Work instructions:
Lines to return, exactly: from the line with "CORDIS, the main" to the line with "within Horizon 2020." in the entries below, both included.

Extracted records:
*** Begin section ***

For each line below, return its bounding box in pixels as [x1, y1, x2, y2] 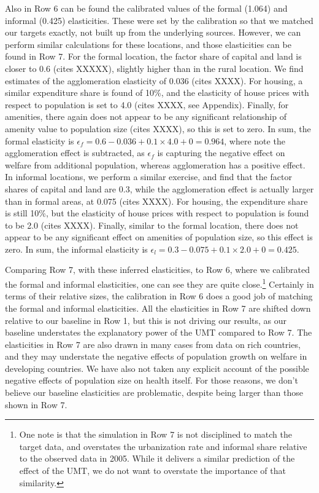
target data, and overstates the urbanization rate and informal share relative [19, 440, 307, 452]
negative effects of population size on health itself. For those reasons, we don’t [5, 374, 298, 387]
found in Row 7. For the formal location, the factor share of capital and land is [5, 50, 302, 63]
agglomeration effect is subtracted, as [5, 146, 145, 159]
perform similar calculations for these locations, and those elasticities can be [5, 37, 291, 50]
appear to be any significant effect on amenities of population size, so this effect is [5, 231, 313, 243]
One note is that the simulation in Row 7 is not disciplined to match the [19, 428, 293, 441]
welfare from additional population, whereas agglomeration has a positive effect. [5, 158, 306, 171]
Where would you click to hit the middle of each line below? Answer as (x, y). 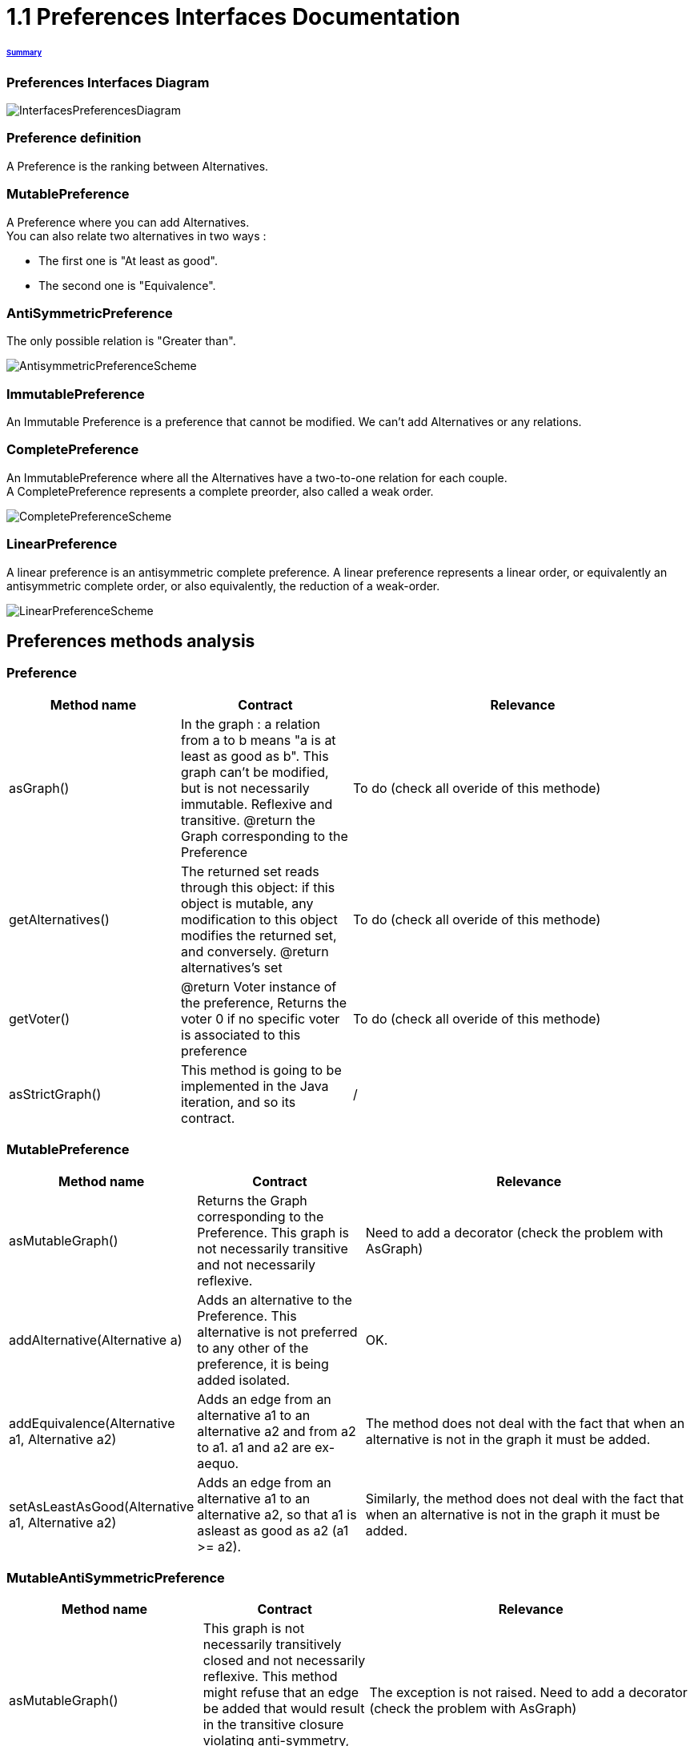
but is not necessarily (245, 788)
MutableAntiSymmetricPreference (116, 1577)
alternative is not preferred (277, 1332)
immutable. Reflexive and (257, 804)
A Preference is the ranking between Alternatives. (138, 166)
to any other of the (253, 1348)
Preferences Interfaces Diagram (108, 82)
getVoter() (40, 1018)
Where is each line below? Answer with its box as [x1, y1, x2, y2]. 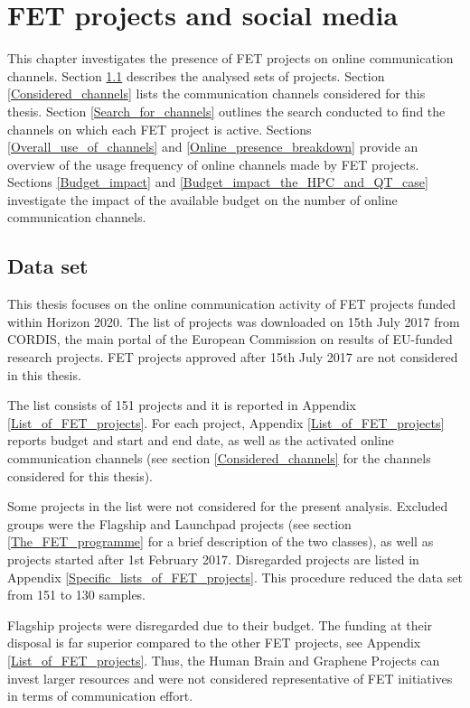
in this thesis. [7, 365, 81, 384]
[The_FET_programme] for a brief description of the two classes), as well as [7, 532, 434, 551]
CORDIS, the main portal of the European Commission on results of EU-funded [7, 330, 453, 349]
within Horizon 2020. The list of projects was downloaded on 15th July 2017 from [7, 312, 460, 331]
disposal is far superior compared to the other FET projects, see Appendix [7, 633, 421, 652]
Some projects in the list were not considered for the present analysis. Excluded [7, 497, 448, 516]
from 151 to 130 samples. [7, 585, 146, 604]
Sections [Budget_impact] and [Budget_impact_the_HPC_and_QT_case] [7, 172, 428, 191]
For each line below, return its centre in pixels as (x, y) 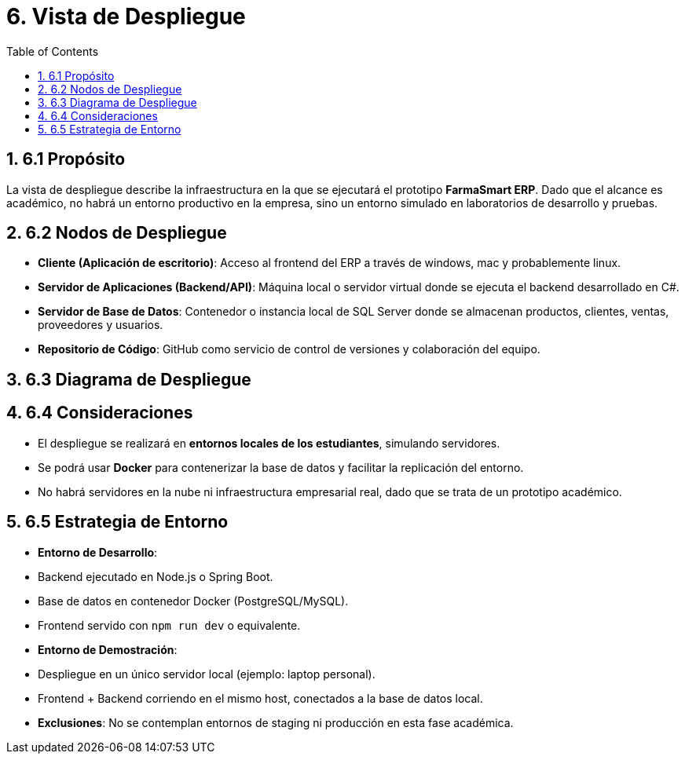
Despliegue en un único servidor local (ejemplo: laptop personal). (207, 674)
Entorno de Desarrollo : (98, 552)
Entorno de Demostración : (108, 649)
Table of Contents (53, 51)
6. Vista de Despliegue (126, 16)
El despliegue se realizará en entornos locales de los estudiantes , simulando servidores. (269, 443)
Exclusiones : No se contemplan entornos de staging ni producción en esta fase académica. (276, 722)
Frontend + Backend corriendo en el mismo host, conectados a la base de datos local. (260, 698)

*** End section ***

Exercise response:
CORDIS, the main portal of the European Commission on results of EU-funded [7, 330, 453, 349]
within Horizon 2020. The list of projects was downloaded on 15th July 2017 from [7, 312, 460, 331]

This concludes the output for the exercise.